* [MATERIAL FOR THIS TASK]:
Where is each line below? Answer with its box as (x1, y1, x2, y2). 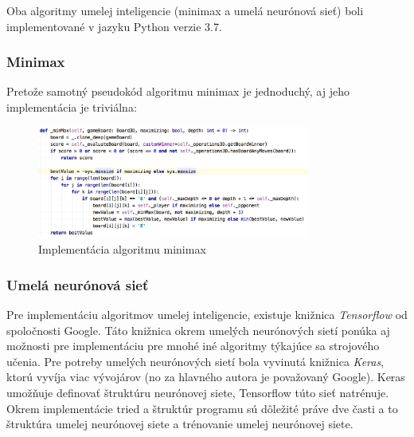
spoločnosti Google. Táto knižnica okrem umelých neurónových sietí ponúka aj (6, 321, 390, 338)
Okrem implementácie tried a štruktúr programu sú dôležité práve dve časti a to (6, 400, 398, 416)
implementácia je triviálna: (6, 99, 137, 115)
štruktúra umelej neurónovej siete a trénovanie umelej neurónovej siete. (6, 415, 353, 432)
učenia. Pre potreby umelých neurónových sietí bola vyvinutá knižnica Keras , (6, 352, 385, 369)
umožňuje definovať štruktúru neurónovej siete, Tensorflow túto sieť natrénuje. (6, 384, 389, 401)
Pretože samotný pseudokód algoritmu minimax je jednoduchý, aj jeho (6, 83, 350, 100)
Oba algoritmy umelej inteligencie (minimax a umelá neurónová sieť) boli (6, 2, 364, 18)
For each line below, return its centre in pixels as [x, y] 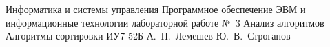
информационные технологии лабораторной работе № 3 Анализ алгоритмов [165, 22]
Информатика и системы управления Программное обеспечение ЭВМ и [156, 9]
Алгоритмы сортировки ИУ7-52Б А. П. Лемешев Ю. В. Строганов [148, 36]
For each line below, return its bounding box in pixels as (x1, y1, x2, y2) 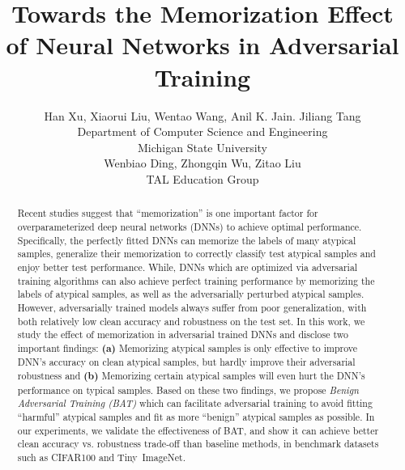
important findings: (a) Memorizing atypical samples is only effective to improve (17, 341, 358, 355)
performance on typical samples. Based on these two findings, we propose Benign (17, 383, 359, 396)
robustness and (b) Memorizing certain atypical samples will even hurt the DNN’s (17, 369, 365, 383)
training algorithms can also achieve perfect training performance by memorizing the (17, 273, 375, 287)
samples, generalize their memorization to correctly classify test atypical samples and (17, 247, 376, 260)
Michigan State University (138, 138, 267, 155)
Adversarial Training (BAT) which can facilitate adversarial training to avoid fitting (17, 396, 373, 410)
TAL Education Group (146, 170, 259, 187)

* [PROBLEM DESCRIPTION]: The lines in the entries above that carry the word "umelej" must be copied.

* [WORKED SOLUTION]:
štruktúra umelej neurónovej siete a trénovanie umelej neurónovej siete. (6, 415, 353, 432)
Oba algoritmy umelej inteligencie (minimax a umelá neurónová sieť) boli (6, 2, 364, 18)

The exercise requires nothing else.